> [RECORDED INFORMATION]
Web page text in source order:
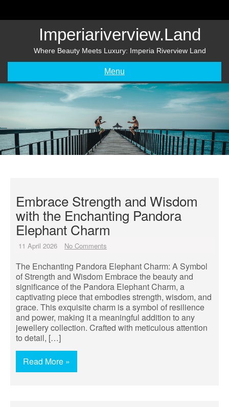
Imperiariverview.land
Where Beauty Meets Luxury: Imperia Riverview Land
Menu
Embrace Strength and Wisdom
with the Enchanting Pandora
Elephant Charm
11 April 2026 No Comments
The Enchanting Pandora Elephant Charm: A Symbol
of Strength and Wisdom Embrace the beauty and
significance of the Pandora Elephant Charm, a
captivating piece that embodies strength, wisdom, and
grace. This exquisite charm is a symbol of resilience
and power, making it a meaningful addition to any
jewellery collection. Crafted with meticulous attention
to detail, […]
Read More »
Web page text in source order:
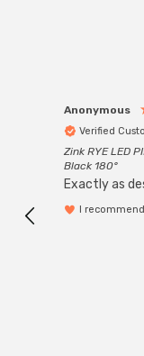
Anonymous
Verified
Zink RYE LED
Black 180°
Exactly as
I
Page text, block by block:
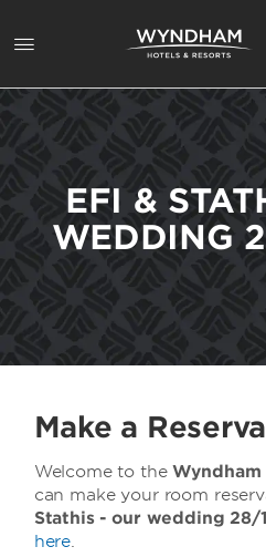
EFI &
WEDDING
Make a
Welcome to the
can make your room
Stathis - our wedding 28/
here.
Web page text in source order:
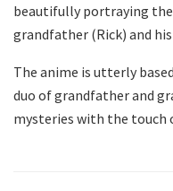
beautifully portraying
grandfather (Rick) and
The anime is utterly
duo of grandfather and
mysteries with the touch
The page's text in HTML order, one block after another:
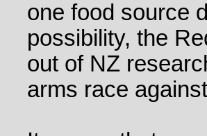
one food source
possibility, the
out of NZ
arms race
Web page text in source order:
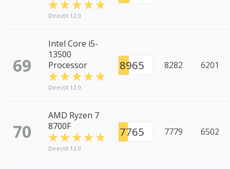
DirectX 12.0
69
Intel Core i5-
13500
Processor
DirectX 12.0
8965 8282 6201
70
AMD Ryzen 7
8700F
DirectX 12.0
7765 7779 6502
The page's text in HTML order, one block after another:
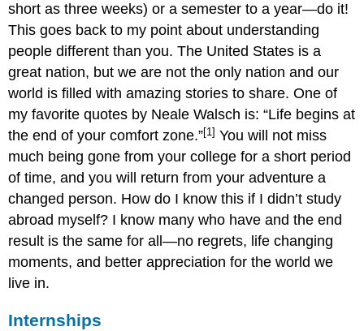
short as three weeks) or a semester to a year—do it!
This goes back to my point about understanding
people different than you. The United States is a
great nation, but we are not the only nation and our
world is filled with amazing stories to share. One of
my favorite quotes by Neale Walsch is: “Life begins at
the end of your comfort zone.”[1] You will not miss
much being gone from your college for a short period
of time, and you will return from your adventure a
changed person. How do I know this if I didn’t study
abroad myself? I know many who have and the end
result is the same for all—no regrets, life changing
moments, and better appreciation for the world we
live in.
Internships
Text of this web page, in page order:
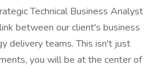
Technical Business Analyst
between our client's business
delivery teams. This isn't just
you will be at the center of

> [REQUIRED WORK]
Only the text of the records belongs in your answer, repeated exactly; the pictures stay out.

> [WRITTEN ANSWER]
Web page text in source order:
Imperiariverview.land
Where Beauty Meets Luxury: Imperia Riverview Land
Menu
Embrace Strength and Wisdom
with the Enchanting Pandora
Elephant Charm
11 April 2026 No Comments
The Enchanting Pandora Elephant Charm: A Symbol
of Strength and Wisdom Embrace the beauty and
significance of the Pandora Elephant Charm, a
captivating piece that embodies strength, wisdom, and
grace. This exquisite charm is a symbol of resilience
and power, making it a meaningful addition to any
jewellery collection. Crafted with meticulous attention
to detail, […]
Read More »
Web page text in source order:
Anonymous
Verified
Zink RYE LED
Black 180°
Exactly as
I
Page text, block by block:
EFI &
WEDDING
Make a
Welcome to the
can make your room
Stathis - our wedding 28/
here.
Web page text in source order:
beautifully portraying
grandfather (Rick) and
The anime is utterly
duo of grandfather and
mysteries with the touch
The page's text in HTML order, one block after another:
one food source
possibility, the
out of NZ
arms race
Web page text in source order:
DirectX 12.0
69
Intel Core i5-
13500
Processor
DirectX 12.0
8965 8282 6201
70
AMD Ryzen 7
8700F
DirectX 12.0
7765 7779 6502
The page's text in HTML order, one block after another:
short as three weeks) or a semester to a year—do it!
This goes back to my point about understanding
people different than you. The United States is a
great nation, but we are not the only nation and our
world is filled with amazing stories to share. One of
my favorite quotes by Neale Walsch is: “Life begins at
the end of your comfort zone.”[1] You will not miss
much being gone from your college for a short period
of time, and you will return from your adventure a
changed person. How do I know this if I didn’t study
abroad myself? I know many who have and the end
result is the same for all—no regrets, life changing
moments, and better appreciation for the world we
live in.
Internships
Text of this web page, in page order:
Technical Business Analyst
between our client's business
delivery teams. This isn't just
you will be at the center of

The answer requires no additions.